WORK ORDER:
Print all the data that follows exactly, images excluded.

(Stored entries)
☆ ☆ ☆ ☆ ☆
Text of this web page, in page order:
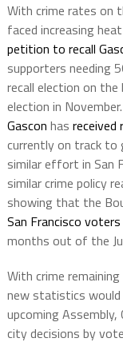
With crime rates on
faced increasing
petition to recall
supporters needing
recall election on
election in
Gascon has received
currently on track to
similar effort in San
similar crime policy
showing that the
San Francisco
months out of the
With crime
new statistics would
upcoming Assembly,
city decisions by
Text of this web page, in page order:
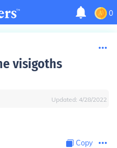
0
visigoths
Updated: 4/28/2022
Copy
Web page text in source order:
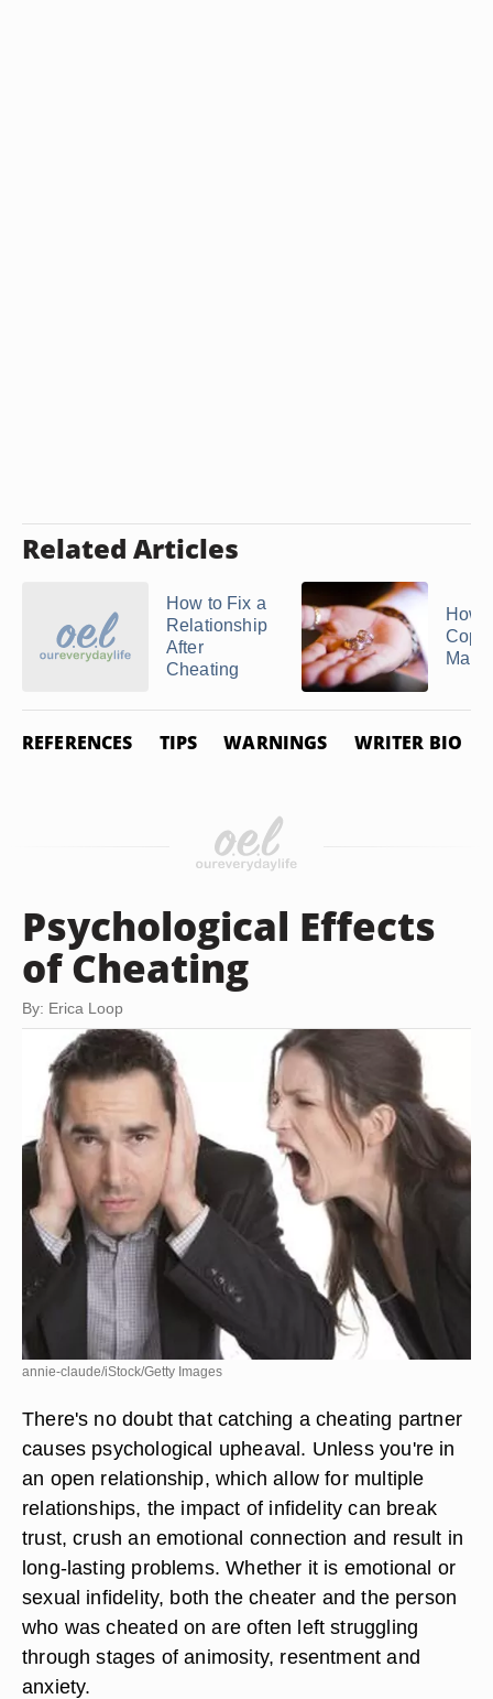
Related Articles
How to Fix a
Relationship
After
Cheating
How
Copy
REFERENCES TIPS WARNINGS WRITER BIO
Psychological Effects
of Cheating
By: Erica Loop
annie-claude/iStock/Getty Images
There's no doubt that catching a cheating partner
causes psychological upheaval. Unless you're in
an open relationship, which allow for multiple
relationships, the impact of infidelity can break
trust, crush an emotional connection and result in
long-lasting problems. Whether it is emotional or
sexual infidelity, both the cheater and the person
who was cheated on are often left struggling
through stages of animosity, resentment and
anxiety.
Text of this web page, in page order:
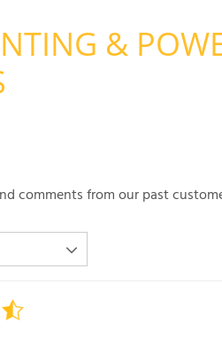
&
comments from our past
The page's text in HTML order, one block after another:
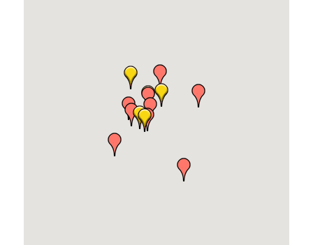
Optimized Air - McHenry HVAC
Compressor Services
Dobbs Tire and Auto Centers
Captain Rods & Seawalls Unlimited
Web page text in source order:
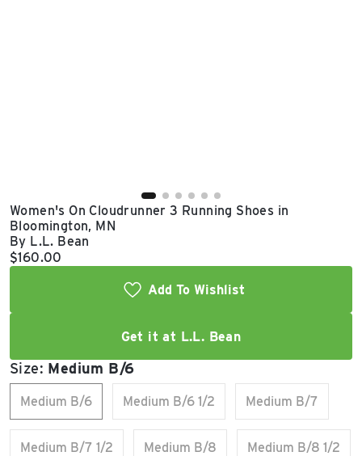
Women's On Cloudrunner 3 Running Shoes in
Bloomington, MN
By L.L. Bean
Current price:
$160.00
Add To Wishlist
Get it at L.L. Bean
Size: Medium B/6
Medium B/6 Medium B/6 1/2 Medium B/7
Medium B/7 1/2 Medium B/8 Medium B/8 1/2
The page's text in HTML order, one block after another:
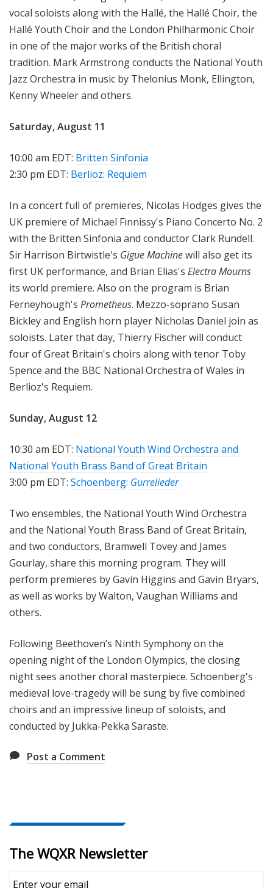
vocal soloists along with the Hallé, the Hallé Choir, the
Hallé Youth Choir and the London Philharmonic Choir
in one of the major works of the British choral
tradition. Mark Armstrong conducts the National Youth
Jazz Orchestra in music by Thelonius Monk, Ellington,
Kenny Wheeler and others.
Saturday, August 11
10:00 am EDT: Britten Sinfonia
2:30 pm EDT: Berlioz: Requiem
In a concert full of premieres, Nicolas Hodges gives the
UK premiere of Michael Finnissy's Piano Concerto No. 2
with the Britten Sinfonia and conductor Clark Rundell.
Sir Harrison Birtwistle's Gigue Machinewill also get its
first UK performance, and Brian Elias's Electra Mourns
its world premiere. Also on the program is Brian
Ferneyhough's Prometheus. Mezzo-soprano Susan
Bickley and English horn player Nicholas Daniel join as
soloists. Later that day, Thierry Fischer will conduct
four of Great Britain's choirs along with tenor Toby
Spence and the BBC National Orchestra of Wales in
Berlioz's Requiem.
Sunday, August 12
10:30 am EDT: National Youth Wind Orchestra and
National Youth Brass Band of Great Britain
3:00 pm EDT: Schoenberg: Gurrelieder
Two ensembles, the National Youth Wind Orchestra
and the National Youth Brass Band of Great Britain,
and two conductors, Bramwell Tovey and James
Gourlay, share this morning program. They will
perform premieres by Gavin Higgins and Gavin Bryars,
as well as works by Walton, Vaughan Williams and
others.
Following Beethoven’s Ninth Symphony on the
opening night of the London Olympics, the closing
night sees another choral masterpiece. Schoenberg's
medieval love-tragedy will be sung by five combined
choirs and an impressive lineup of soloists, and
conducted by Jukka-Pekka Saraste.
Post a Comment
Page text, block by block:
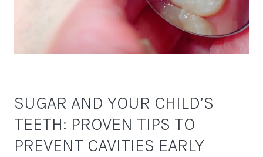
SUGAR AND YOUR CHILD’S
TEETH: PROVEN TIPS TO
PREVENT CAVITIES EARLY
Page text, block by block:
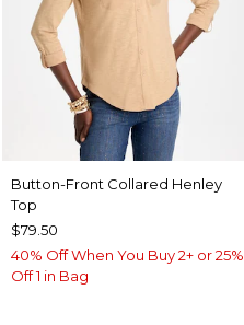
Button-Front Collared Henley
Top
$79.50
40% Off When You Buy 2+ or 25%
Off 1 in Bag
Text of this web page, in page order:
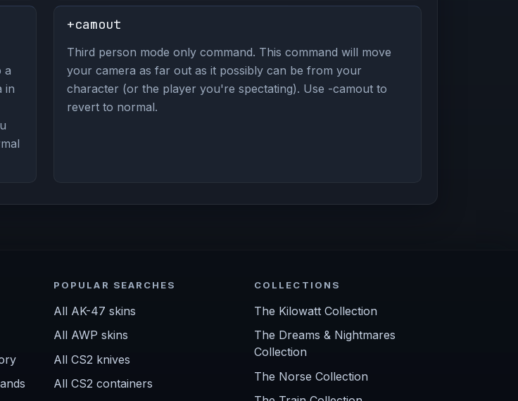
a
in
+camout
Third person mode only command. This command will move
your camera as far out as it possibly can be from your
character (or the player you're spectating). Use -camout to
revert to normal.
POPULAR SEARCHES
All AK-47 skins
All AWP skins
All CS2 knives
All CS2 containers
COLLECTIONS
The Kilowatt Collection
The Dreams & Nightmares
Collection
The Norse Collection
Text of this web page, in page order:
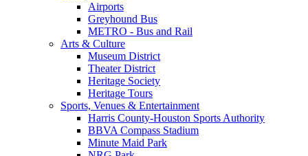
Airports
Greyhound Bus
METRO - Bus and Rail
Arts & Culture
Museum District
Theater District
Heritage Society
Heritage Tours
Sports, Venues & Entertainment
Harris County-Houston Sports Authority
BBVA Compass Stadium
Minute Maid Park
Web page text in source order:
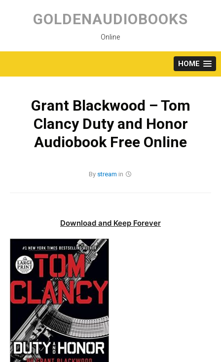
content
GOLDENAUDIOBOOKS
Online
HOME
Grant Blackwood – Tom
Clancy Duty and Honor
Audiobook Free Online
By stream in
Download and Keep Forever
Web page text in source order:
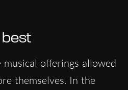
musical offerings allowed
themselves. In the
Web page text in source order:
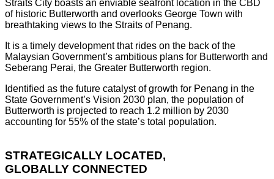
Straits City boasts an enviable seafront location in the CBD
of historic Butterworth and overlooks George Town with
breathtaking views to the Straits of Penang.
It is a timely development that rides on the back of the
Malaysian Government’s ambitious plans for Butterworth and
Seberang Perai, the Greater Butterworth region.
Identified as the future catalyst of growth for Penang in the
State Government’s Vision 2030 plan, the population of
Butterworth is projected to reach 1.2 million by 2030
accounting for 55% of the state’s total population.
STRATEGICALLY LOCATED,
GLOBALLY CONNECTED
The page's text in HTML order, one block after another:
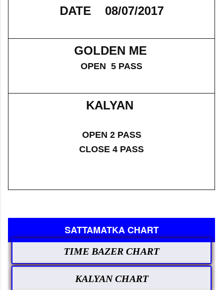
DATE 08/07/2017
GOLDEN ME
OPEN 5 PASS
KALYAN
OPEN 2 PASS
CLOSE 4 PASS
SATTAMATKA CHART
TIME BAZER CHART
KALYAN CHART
☆ ☆ ☆ ☆ ☆
EXERCISE SOLUTION:
Text of this web page, in page order:
With crime rates on
faced increasing
petition to recall
supporters needing
recall election on
election in
Gascon has received
currently on track to
similar effort in San
similar crime policy
showing that the
San Francisco
months out of the
With crime
new statistics would
upcoming Assembly,
city decisions by
Text of this web page, in page order:
0
visigoths
Updated: 4/28/2022
Copy
Web page text in source order:
Related Articles
How to Fix a
Relationship
After
Cheating
How
Copy
REFERENCES TIPS WARNINGS WRITER BIO
Psychological Effects
of Cheating
By: Erica Loop
annie-claude/iStock/Getty Images
There's no doubt that catching a cheating partner
causes psychological upheaval. Unless you're in
an open relationship, which allow for multiple
relationships, the impact of infidelity can break
trust, crush an emotional connection and result in
long-lasting problems. Whether it is emotional or
sexual infidelity, both the cheater and the person
who was cheated on are often left struggling
through stages of animosity, resentment and
anxiety.
Text of this web page, in page order:
&
comments from our past
The page's text in HTML order, one block after another:
Optimized Air - McHenry HVAC
Compressor Services
Dobbs Tire and Auto Centers
Captain Rods & Seawalls Unlimited
Web page text in source order:
Women's On Cloudrunner 3 Running Shoes in
Bloomington, MN
By L.L. Bean
Current price:
$160.00
Add To Wishlist
Get it at L.L. Bean
Size: Medium B/6
Medium B/6 Medium B/6 1/2 Medium B/7
Medium B/7 1/2 Medium B/8 Medium B/8 1/2
The page's text in HTML order, one block after another:
vocal soloists along with the Hallé, the Hallé Choir, the
Hallé Youth Choir and the London Philharmonic Choir
in one of the major works of the British choral
tradition. Mark Armstrong conducts the National Youth
Jazz Orchestra in music by Thelonius Monk, Ellington,
Kenny Wheeler and others.
Saturday, August 11
10:00 am EDT: Britten Sinfonia
2:30 pm EDT: Berlioz: Requiem
In a concert full of premieres, Nicolas Hodges gives the
UK premiere of Michael Finnissy's Piano Concerto No. 2
with the Britten Sinfonia and conductor Clark Rundell.
Sir Harrison Birtwistle's Gigue Machinewill also get its
first UK performance, and Brian Elias's Electra Mourns
its world premiere. Also on the program is Brian
Ferneyhough's Prometheus. Mezzo-soprano Susan
Bickley and English horn player Nicholas Daniel join as
soloists. Later that day, Thierry Fischer will conduct
four of Great Britain's choirs along with tenor Toby
Spence and the BBC National Orchestra of Wales in
Berlioz's Requiem.
Sunday, August 12
10:30 am EDT: National Youth Wind Orchestra and
National Youth Brass Band of Great Britain
3:00 pm EDT: Schoenberg: Gurrelieder
Two ensembles, the National Youth Wind Orchestra
and the National Youth Brass Band of Great Britain,
and two conductors, Bramwell Tovey and James
Gourlay, share this morning program. They will
perform premieres by Gavin Higgins and Gavin Bryars,
as well as works by Walton, Vaughan Williams and
others.
Following Beethoven’s Ninth Symphony on the
opening night of the London Olympics, the closing
night sees another choral masterpiece. Schoenberg's
medieval love-tragedy will be sung by five combined
choirs and an impressive lineup of soloists, and
conducted by Jukka-Pekka Saraste.
Post a Comment
Page text, block by block:
SUGAR AND YOUR CHILD’S
TEETH: PROVEN TIPS TO
PREVENT CAVITIES EARLY
Page text, block by block:
Button-Front Collared Henley
Top
$79.50
40% Off When You Buy 2+ or 25%
Off 1 in Bag
Text of this web page, in page order:
a
in
+camout
Third person mode only command. This command will move
your camera as far out as it possibly can be from your
character (or the player you're spectating). Use -camout to
revert to normal.
POPULAR SEARCHES
All AK-47 skins
All AWP skins
All CS2 knives
All CS2 containers
COLLECTIONS
The Kilowatt Collection
The Dreams & Nightmares
Collection
The Norse Collection
Text of this web page, in page order:
Airports
Greyhound Bus
METRO - Bus and Rail
Arts & Culture
Museum District
Theater District
Heritage Society
Heritage Tours
Sports, Venues & Entertainment
Harris County-Houston Sports Authority
BBVA Compass Stadium
Minute Maid Park
Web page text in source order:
content
GOLDENAUDIOBOOKS
Online
HOME
Grant Blackwood – Tom
Clancy Duty and Honor
Audiobook Free Online
By stream in
Download and Keep Forever
Web page text in source order:
musical offerings allowed
themselves. In the
Web page text in source order:
Straits City boasts an enviable seafront location in the CBD
of historic Butterworth and overlooks George Town with
breathtaking views to the Straits of Penang.
It is a timely development that rides on the back of the
Malaysian Government’s ambitious plans for Butterworth and
Seberang Perai, the Greater Butterworth region.
Identified as the future catalyst of growth for Penang in the
State Government’s Vision 2030 plan, the population of
Butterworth is projected to reach 1.2 million by 2030
accounting for 55% of the state’s total population.
STRATEGICALLY LOCATED,
GLOBALLY CONNECTED
The page's text in HTML order, one block after another:
DATE 08/07/2017
GOLDEN ME
OPEN 5 PASS
KALYAN
OPEN 2 PASS
CLOSE 4 PASS
SATTAMATKA CHART
TIME BAZER CHART
KALYAN CHART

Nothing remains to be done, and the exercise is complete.